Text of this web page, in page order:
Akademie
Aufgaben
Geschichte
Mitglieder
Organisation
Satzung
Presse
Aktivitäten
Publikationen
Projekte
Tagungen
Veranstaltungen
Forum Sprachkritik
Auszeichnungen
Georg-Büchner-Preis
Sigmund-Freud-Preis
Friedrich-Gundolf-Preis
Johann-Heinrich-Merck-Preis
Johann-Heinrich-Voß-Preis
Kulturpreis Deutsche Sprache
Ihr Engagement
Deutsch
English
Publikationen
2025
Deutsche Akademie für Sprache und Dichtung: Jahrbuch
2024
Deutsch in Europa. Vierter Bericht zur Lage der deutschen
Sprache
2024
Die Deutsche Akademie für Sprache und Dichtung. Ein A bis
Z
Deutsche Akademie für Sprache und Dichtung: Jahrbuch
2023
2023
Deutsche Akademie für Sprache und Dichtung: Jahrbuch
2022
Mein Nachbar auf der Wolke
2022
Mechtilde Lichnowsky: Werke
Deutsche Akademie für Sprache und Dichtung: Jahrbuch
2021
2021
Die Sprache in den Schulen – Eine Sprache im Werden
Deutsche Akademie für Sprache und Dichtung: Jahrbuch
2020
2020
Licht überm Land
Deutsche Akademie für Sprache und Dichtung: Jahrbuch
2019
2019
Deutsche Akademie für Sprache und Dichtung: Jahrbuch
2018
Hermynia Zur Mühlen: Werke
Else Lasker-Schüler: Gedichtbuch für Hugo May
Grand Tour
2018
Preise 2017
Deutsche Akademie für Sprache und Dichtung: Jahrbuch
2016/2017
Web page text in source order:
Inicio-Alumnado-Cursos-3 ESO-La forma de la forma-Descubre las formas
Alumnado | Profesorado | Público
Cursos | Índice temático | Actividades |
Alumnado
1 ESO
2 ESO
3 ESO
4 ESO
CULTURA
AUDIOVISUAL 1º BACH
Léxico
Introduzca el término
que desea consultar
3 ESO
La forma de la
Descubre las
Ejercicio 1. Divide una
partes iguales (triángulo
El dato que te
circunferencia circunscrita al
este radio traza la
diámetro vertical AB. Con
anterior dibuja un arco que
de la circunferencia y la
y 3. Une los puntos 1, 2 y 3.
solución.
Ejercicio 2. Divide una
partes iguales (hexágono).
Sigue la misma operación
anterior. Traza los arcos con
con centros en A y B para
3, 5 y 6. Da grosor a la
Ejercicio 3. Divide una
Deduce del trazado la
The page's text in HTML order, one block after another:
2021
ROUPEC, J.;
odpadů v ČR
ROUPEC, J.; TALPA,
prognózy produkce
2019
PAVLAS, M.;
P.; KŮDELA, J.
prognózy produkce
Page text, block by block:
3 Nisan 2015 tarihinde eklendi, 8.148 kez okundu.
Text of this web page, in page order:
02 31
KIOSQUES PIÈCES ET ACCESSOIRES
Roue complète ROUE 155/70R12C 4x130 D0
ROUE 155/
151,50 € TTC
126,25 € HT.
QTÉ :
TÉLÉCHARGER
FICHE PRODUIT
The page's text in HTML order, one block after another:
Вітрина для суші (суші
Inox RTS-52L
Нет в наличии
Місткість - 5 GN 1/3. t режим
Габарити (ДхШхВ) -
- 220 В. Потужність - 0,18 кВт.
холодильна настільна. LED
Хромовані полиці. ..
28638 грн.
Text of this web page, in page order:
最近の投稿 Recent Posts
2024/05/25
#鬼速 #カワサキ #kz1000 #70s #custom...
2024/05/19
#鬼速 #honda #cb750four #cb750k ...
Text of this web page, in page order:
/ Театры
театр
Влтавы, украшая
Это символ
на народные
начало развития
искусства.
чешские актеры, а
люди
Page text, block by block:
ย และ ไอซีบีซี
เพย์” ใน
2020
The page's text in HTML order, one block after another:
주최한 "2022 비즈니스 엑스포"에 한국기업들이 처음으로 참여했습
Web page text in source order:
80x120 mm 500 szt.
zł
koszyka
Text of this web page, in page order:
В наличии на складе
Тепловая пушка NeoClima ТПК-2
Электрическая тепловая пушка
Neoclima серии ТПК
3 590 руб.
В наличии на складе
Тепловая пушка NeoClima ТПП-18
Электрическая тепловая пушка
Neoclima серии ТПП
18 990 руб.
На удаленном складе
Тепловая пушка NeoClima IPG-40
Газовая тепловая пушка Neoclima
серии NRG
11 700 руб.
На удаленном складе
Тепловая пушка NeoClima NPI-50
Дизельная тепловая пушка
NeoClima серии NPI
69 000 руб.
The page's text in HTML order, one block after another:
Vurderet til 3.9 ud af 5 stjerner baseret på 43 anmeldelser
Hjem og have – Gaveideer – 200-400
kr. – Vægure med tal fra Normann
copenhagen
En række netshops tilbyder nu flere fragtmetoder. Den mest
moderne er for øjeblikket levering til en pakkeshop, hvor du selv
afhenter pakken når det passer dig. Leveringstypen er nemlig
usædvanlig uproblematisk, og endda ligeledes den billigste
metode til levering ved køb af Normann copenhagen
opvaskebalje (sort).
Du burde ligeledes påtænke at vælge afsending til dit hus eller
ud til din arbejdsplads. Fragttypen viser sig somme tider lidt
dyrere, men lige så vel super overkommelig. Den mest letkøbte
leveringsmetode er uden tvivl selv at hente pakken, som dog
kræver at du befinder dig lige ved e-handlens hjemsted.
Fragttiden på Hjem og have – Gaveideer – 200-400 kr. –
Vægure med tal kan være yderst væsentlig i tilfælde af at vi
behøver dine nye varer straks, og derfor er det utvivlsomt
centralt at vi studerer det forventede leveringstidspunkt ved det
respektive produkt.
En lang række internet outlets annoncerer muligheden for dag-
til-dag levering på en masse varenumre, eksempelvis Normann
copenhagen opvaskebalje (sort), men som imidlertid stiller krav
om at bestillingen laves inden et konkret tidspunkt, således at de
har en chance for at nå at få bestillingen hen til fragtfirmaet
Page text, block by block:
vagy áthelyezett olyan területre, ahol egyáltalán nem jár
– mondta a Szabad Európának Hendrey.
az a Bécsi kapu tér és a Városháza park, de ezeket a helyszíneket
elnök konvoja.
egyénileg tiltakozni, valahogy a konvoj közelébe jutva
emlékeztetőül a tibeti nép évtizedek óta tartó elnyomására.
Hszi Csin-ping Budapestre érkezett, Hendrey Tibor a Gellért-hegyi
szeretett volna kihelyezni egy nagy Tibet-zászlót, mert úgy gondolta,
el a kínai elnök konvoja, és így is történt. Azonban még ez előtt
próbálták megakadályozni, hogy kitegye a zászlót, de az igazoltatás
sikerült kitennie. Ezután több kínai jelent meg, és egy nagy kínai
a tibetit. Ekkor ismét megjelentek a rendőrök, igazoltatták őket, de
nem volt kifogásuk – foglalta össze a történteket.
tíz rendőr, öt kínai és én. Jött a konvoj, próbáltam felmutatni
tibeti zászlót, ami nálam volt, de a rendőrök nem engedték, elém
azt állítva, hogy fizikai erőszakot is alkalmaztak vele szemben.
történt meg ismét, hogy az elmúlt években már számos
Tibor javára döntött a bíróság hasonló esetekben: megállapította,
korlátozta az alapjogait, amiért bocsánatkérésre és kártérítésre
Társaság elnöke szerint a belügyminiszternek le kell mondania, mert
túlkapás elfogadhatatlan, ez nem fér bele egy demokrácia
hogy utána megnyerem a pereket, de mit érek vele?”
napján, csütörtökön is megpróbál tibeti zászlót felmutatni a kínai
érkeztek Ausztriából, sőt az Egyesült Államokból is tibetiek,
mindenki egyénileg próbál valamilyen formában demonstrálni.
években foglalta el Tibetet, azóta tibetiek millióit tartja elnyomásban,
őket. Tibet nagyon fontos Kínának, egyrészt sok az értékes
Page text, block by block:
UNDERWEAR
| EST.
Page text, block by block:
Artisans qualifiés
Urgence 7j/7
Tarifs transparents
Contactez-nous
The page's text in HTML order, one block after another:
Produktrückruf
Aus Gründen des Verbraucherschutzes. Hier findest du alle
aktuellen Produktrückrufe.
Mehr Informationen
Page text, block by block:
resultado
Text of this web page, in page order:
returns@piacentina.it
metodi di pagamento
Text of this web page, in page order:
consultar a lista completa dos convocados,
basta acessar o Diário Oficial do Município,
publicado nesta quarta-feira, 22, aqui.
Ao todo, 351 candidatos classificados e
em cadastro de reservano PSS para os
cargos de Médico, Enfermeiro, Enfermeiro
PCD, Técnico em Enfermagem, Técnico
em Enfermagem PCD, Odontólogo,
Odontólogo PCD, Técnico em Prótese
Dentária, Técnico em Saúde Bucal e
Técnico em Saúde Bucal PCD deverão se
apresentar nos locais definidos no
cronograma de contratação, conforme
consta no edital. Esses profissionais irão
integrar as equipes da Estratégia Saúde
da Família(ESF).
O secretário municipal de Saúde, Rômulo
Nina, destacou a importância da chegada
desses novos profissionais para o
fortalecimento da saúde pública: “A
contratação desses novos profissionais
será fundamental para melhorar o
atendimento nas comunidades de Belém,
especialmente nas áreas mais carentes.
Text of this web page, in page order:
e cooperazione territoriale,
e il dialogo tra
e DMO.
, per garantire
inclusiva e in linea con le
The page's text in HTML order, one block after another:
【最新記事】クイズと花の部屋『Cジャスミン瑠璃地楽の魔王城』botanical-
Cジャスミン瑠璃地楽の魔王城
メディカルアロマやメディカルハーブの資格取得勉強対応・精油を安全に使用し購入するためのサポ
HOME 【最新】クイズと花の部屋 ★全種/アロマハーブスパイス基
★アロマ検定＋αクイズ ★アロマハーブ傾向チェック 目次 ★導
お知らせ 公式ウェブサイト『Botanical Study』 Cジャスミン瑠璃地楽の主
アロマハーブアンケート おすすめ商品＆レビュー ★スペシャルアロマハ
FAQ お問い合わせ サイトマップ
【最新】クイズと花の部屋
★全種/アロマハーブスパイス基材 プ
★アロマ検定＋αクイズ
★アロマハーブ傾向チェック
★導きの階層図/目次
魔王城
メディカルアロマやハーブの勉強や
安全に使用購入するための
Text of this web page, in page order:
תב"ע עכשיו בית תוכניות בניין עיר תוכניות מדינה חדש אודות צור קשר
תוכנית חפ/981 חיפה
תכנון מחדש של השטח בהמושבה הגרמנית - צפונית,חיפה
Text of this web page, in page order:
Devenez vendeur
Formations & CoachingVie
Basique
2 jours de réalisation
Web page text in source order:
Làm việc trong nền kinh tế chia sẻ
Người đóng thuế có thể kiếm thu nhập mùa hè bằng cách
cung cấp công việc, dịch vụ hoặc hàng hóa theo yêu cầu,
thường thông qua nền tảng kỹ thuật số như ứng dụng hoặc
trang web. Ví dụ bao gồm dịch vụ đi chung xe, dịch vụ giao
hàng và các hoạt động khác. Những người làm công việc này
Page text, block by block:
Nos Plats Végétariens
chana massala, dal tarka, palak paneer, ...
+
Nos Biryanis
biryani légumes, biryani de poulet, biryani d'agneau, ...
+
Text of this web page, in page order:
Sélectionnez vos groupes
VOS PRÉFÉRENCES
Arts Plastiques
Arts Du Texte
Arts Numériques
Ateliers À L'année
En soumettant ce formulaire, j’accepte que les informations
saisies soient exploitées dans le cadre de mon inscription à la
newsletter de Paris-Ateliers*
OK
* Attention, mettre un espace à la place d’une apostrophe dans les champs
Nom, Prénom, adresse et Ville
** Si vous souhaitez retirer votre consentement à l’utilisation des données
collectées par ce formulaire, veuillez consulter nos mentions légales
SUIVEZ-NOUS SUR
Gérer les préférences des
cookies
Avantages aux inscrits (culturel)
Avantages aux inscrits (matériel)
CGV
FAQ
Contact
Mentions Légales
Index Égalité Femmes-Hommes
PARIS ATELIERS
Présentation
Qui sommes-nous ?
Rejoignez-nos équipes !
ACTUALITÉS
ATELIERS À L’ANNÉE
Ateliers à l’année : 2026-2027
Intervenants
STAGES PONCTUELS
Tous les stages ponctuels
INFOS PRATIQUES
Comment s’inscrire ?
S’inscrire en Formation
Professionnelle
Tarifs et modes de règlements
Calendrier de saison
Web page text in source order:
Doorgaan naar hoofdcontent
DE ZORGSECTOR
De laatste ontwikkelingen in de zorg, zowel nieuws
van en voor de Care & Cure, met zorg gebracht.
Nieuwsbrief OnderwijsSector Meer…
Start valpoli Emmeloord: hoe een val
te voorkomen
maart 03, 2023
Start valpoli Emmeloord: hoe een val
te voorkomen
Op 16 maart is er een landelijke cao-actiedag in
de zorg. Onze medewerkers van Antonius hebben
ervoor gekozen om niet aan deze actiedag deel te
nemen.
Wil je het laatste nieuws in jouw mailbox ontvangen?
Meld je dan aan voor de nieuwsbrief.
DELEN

---------------

WHAT NEEDS TO BE DONE> When a line holds the string "circunferencia", pull it out of the listing.

SOLUTION>
circunferencia circunscrita al
de la circunferencia y la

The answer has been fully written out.